• **Your instructions**
What you return should match the data below exactly, with no pictures in it.

-=-=-=-=-

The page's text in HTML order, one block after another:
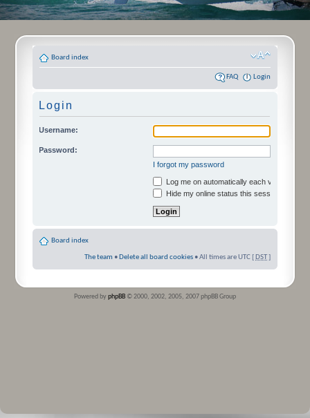
Board index
FAQ Login
Login
Username:
Password:
I forgot my password
Log me on automatically each visit
Hide my online status this session
Board index
The team • Delete all board cookies • All times are UTC [ DST]
Powered byphpBB © 2000, 2002, 2005, 2007 phpBB Group
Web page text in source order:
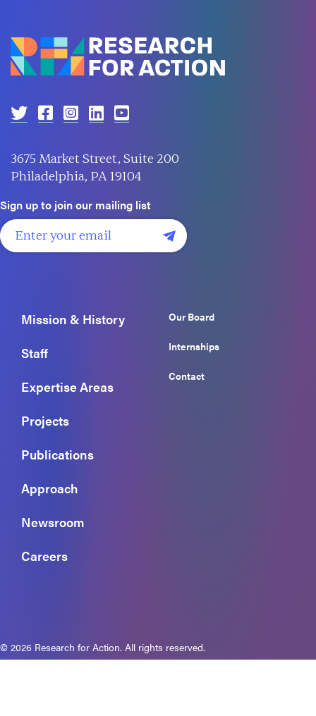
3675 Market Street, Suite 200
Philadelphia, PA 19104
Sign up to join our mailing list
Mission & History
Staff
Expertise Areas
Projects
Publications
Approach
Newsroom
Careers
Our Board
Internships
Contact
© 2026 Research for Action. All rights reserved.
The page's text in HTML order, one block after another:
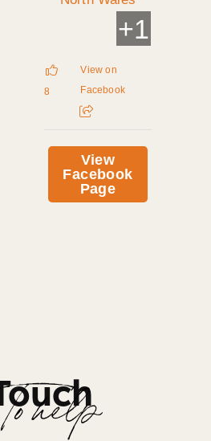
+1
8
View on
Facebook
View
Facebook
Page
help
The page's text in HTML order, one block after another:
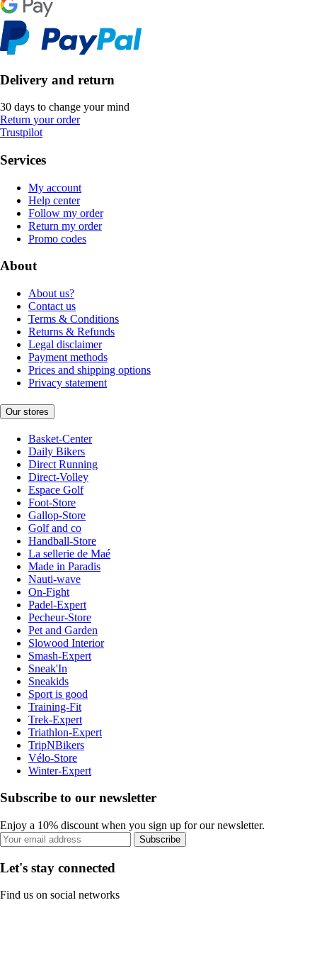
Delivery and return
30 days to change your mind
Return your order
Trustpilot
Services
My account
Help center
Follow my order
Return my order
Promo codes
About
About us?
Contact us
Terms & Conditions
Returns & Refunds
Legal disclaimer
Payment methods
Prices and shipping options
Privacy statement
Our stores
Basket-Center
Daily Bikers
Direct Running
Direct-Volley
Espace Golf
Foot-Store
Gallop-Store
Golf and co
Handball-Store
La sellerie de Maé
Made in Paradis
Nauti-wave
On-Fight
Padel-Expert
Pecheur-Store
Pet and Garden
Slowood Interior
Smash-Expert
Sneak'In
Sneakids
Sport is good
Training-Fit
Trek-Expert
Triathlon-Expert
TripNBikers
Vélo-Store
Winter-Expert
Subscribe to our newsletter
Enjoy a 10% discount when you sign up for our newsletter.
Subscribe
Let's stay connected
Find us on social networks
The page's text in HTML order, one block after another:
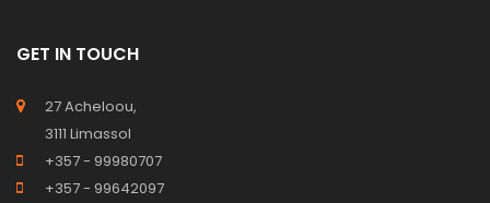
GET IN TOUCH
27 Acheloou,
3111 Limassol
+357 - 99980707
+357 - 99642097
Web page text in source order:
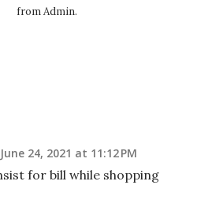
from Admin.
June 24, 2021 at 11:12 PM
for bill while shopping
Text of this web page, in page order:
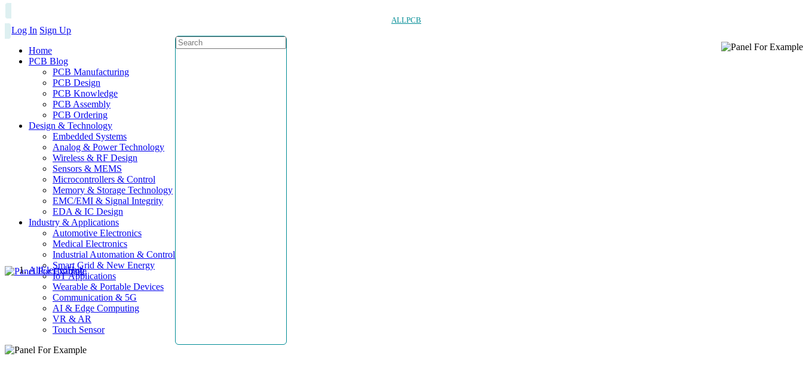
ALLPCB
Log In Sign Up
Home
PCB Blog
PCB Manufacturing
PCB Design
PCB Knowledge
PCB Assembly
PCB Ordering
Design & Technology
Embedded Systems
Analog & Power Technology
Wireless & RF Design
Sensors & MEMS
Microcontrollers & Control
Memory & Storage Technology
EMC/EMI & Signal Integrity
EDA & IC Design
Industry & Applications
Automotive Electronics
Medical Electronics
Industrial Automation & Control
Smart Grid & New Energy
IoT Applications
Wearable & Portable Devices
Communication & 5G
AI & Edge Computing
VR & AR
Touch Sensor
AllElectroHub

-=-=-=-=-

• **Answer to this task**
The page's text in HTML order, one block after another:
Board index
FAQ Login
Login
Username:
Password:
I forgot my password
Log me on automatically each visit
Hide my online status this session
Board index
The team • Delete all board cookies • All times are UTC [ DST]
Powered byphpBB © 2000, 2002, 2005, 2007 phpBB Group
Web page text in source order:
3675 Market Street, Suite 200
Philadelphia, PA 19104
Sign up to join our mailing list
Mission & History
Staff
Expertise Areas
Projects
Publications
Approach
Newsroom
Careers
Our Board
Internships
Contact
© 2026 Research for Action. All rights reserved.
The page's text in HTML order, one block after another:
+1
8
View on
Facebook
View
Facebook
Page
help
The page's text in HTML order, one block after another:
Delivery and return
30 days to change your mind
Return your order
Trustpilot
Services
My account
Help center
Follow my order
Return my order
Promo codes
About
About us?
Contact us
Terms & Conditions
Returns & Refunds
Legal disclaimer
Payment methods
Prices and shipping options
Privacy statement
Our stores
Basket-Center
Daily Bikers
Direct Running
Direct-Volley
Espace Golf
Foot-Store
Gallop-Store
Golf and co
Handball-Store
La sellerie de Maé
Made in Paradis
Nauti-wave
On-Fight
Padel-Expert
Pecheur-Store
Pet and Garden
Slowood Interior
Smash-Expert
Sneak'In
Sneakids
Sport is good
Training-Fit
Trek-Expert
Triathlon-Expert
TripNBikers
Vélo-Store
Winter-Expert
Subscribe to our newsletter
Enjoy a 10% discount when you sign up for our newsletter.
Subscribe
Let's stay connected
Find us on social networks
The page's text in HTML order, one block after another:
GET IN TOUCH
27 Acheloou,
3111 Limassol
+357 - 99980707
+357 - 99642097
Web page text in source order:
from Admin.
June 24, 2021 at 11:12 PM
for bill while shopping
Text of this web page, in page order:
ALLPCB
Log In Sign Up
Home
PCB Blog
PCB Manufacturing
PCB Design
PCB Knowledge
PCB Assembly
PCB Ordering
Design & Technology
Embedded Systems
Analog & Power Technology
Wireless & RF Design
Sensors & MEMS
Microcontrollers & Control
Memory & Storage Technology
EMC/EMI & Signal Integrity
EDA & IC Design
Industry & Applications
Automotive Electronics
Medical Electronics
Industrial Automation & Control
Smart Grid & New Energy
IoT Applications
Wearable & Portable Devices
Communication & 5G
AI & Edge Computing
VR & AR
Touch Sensor
AllElectroHub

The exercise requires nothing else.